Closed oscgonfer closed 6 months ago
Coming back to this issue as well, this means we can create also endpoints for sensors
and measurements
Hey Oscar, a couple of questions on this, which we can discuss tomorrow:
There's a few important bits of data which would need new homes under this proposal. Firstly, the sensor_map
json on the current kits
table, which maps sensor ids to named 'keys' for that kit. If we can assume that a given sensor always takes the same key, that can be moved to a new column on sensors
. If however a sensor can take a different id based on what device it's attached to - things get more complicated. They could be moved to components
but then, where would they be populated from when the component is created? I think in that case we'd need some sort of kit
like concept in order provide a template or prototype for these. The equation
and reverse_equation
columns on component
have a similar issue - if these are always the same per sensor, we just move them to sensors
, but if not, they'll need to be populated from somewhere when the component
is created for a device (meaning, again, something that looks suspiciously like a kit
to act as a repository of the appropriate info to use.

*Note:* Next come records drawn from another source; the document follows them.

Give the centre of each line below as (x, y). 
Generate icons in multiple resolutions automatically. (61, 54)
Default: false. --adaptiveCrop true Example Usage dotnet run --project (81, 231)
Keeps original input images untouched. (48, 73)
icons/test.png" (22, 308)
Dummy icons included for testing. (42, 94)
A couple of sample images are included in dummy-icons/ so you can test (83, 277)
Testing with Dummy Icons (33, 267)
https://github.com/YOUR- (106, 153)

Would it cause problems for either us or end users if the ids
or uuids
of components changed? This is going to be a necessary consequence of this change (as unique components go from being one-per-kit to one-per-device), so it might be worth preparing ourselves for (and possibly announcing to users in the form of a deprecation warning) to manage what might well be a breaking change!

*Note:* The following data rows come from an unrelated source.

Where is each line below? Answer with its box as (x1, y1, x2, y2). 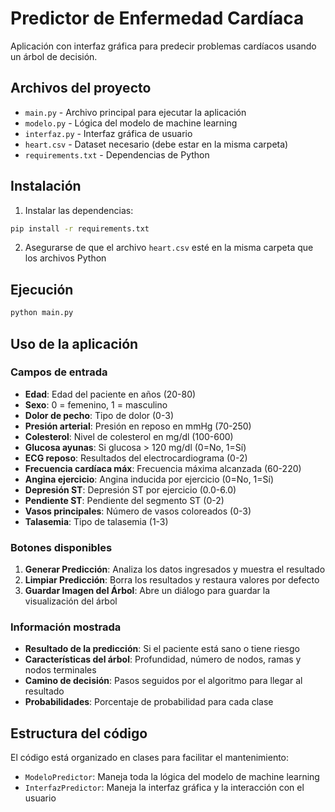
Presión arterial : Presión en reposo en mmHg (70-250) (24, 420, 252, 432)
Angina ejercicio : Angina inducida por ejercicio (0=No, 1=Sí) (24, 473, 275, 485)
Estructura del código (10, 725, 148, 742)
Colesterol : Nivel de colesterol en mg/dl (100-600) (24, 430, 234, 442)
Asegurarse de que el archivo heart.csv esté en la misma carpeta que (24, 242, 314, 254)
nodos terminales (24, 664, 97, 676)
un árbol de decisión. (10, 50, 98, 62)
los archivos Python (24, 252, 107, 264)

We'll chat it through tomorrow, but just wanted to give you a heads up :-)
thanks!
Tim
One little update on the above - we do indeed have two sensors which take different equations depending on which kit they're used as part of, so will need to dig into why, or find a way of dealing with this!
sc_dev=# select sensor_id, count(distinct equation), count(distinct reverse_equation) from components group by sensor_id having count(distinct equation) > 1 or count(distinct reverse_equation) > 1;
sensor_id | count | count
-----------+-------+-------
7 | 3 | 1
10 | 2 | 1
(2 rows)
These are the sensors in question:
sc_dev=# select id, name, description from sensors where id in (7, 10);
id | name | description
----+-------------+--------------------------------------------------------------------------
7 | POM-3044P-R | Electret microphone with envelope follower sound pressure sensor (noise)
10 | Battery SCK | Custom Circuit
(notes from chat)
keys: should always be the same. Equations: should always be the same. the cases above are from ancient versions of the boards, we can safely set the sensor equation to NULL and throw away the values. IDs: shouldn't matter, as components are effectively not part of the user facing data model. However, getting rid of 'kits' would be a breaking API change, so we need to think best about how to manage that.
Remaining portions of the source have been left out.